他拂开苏溪挡在书本上的手,侧过身、背对她,换了个姿势,继续看书。
苏溪没想到陆江居然是认真的。
“我这......不寻思着你性子内敛,不好意思么?”
苏溪望着陆江的背影叹气。
说实话,她还真不想和他睡一个屋。
她倒是不担心他会对她做什么,依照他孤冷的性子,他不一脚将她踢到床底下就不错了;她就是不习惯。

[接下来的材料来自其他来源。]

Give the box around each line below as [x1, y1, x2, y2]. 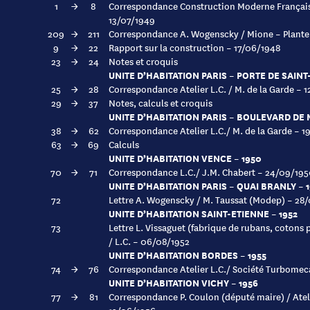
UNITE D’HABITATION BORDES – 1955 [109, 247, 266, 262]
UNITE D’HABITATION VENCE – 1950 [109, 150, 262, 165]
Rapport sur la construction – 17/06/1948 [109, 40, 281, 54]
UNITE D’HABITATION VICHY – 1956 [109, 275, 258, 290]
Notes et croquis [109, 54, 178, 68]
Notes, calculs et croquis [109, 95, 212, 109]
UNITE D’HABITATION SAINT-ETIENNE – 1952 [109, 206, 298, 221]
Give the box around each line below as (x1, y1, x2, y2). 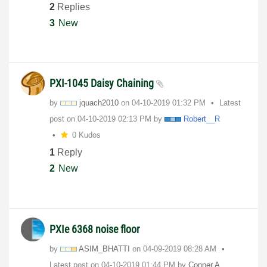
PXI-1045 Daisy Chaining (49, 76, 156, 89)
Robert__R (184, 114, 220, 123)
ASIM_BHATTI (79, 244, 130, 253)
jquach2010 (79, 98, 119, 107)
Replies (55, 1, 90, 12)
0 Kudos (72, 130, 101, 139)
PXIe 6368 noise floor (49, 222, 139, 235)
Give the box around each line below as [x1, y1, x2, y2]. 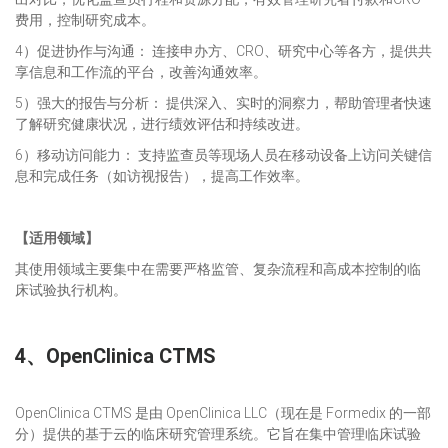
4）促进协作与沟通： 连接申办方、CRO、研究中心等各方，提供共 [15, 43, 432, 59]
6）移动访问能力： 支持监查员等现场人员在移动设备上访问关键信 [15, 147, 432, 163]
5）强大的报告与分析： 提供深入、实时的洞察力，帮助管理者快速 [15, 95, 432, 111]
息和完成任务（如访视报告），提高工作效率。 [15, 168, 309, 184]
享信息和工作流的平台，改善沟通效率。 [15, 64, 267, 80]
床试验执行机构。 [15, 282, 127, 298]
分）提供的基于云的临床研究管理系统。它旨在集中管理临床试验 [15, 426, 421, 442]
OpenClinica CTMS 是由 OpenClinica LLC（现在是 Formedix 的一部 [15, 405, 431, 421]
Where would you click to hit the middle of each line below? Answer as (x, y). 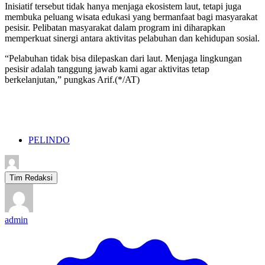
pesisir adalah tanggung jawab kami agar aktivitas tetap (107, 69)
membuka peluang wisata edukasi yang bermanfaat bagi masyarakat (131, 17)
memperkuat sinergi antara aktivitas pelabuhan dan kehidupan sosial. (132, 38)
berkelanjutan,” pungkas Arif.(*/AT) (72, 80)
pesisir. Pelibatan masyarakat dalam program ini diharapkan (115, 28)
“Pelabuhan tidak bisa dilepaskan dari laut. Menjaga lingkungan (123, 59)
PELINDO (49, 140)
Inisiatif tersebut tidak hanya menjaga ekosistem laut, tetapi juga (123, 7)
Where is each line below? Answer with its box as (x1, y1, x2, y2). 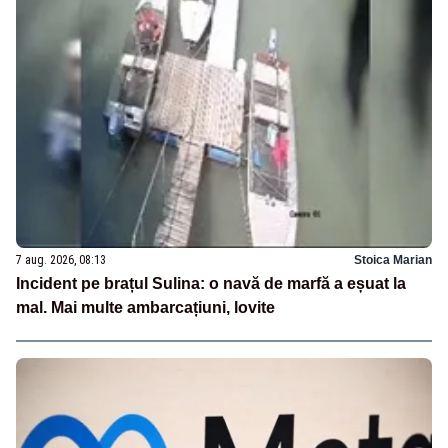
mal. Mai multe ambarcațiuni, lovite (16, 299, 275, 317)
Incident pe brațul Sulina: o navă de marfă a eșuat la (16, 275, 406, 293)
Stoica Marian (354, 253, 432, 268)
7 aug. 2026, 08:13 (16, 253, 106, 268)
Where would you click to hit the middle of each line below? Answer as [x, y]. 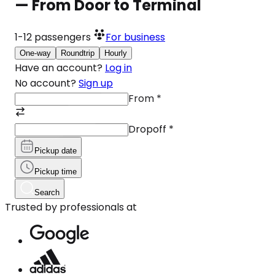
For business [135, 37]
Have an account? [59, 68]
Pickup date [56, 150]
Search [47, 192]
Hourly [116, 53]
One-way [35, 53]
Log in [118, 68]
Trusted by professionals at [71, 207]

从小到大她都是一个人睡,大半夜醒了发现身边多出一个人,岂不是会吓死?
苏溪绕至陆江面前,半蹲下来,双手捧着下巴。
“我其实是为了你好。你不知道啊,我晚上睡觉,不仅打铺盖、还抢被子!”
“别说你呢,寒雪和夏末都不愿挨着我睡。”
“准被冻着!”
“可这些都不重要。重要的是,我还会磨牙、说梦话!哎呀呀,那个睡相,才叫难看!”
陆江抬眸看她。
苏溪讨好地笑:“不骗你,骗你是小狗!”
陆江幽幽地盯着苏溪瞧,那琉璃色的眸光似被冰雪冻过,冷得出奇。
他重重合上书本,沉沉吐一口气,指向门口。
苏溪不明白:“怎......怎么呢?”
陆江起身,走到门框处,用脚尖点了点门框外的地面。
四合院的背后种着一颗葡萄树。
春天里,葡萄树发芽后长出纠缠的绿叶。绿叶从屋顶后方爬过来,吊着西厢房的房檐上。
斜阳一照,葡萄树的绿叶在西厢房的门框外留下一团团小小的光影。
陆江的脚尖踩在光影里。
苏溪不明所以,跑到陆江脚点的位置。
“怎么啦?这里有什么吗?”
苏溪刚出房门,“砰”地一声,木门被陆江从里面合上了。
哐哐当当,落了苏溪一头的灰。
“哎?陆江,别呀!有事好商量呀!喂,喂!”
苏溪用力拍打木门,怎奈何不管她说什么,陆江就是不给开门。
隔了一会儿,苏溪拍得手都红了,陆江打开门。
苏溪正要从门缝里挤进去,一个用牛皮纸折的小蚂蚱被丢出来。
是苏溪刚刚折的。
*
苏溪被媒婆们逼得实在没办法了。
为了躲清静,她跑去找秦知院下棋。
麓山书院,讲堂背后的小园林里,苏溪和秦知院坐在香樟树下,边下棋边聊天。
这片园林始建于先帝之时。
园中种植着大片的山茶花,枝叶被修剪成圆形,伞一般落在地上;四周是成片的翠竹,翠竹下用小石头堆砌出一湾谭水。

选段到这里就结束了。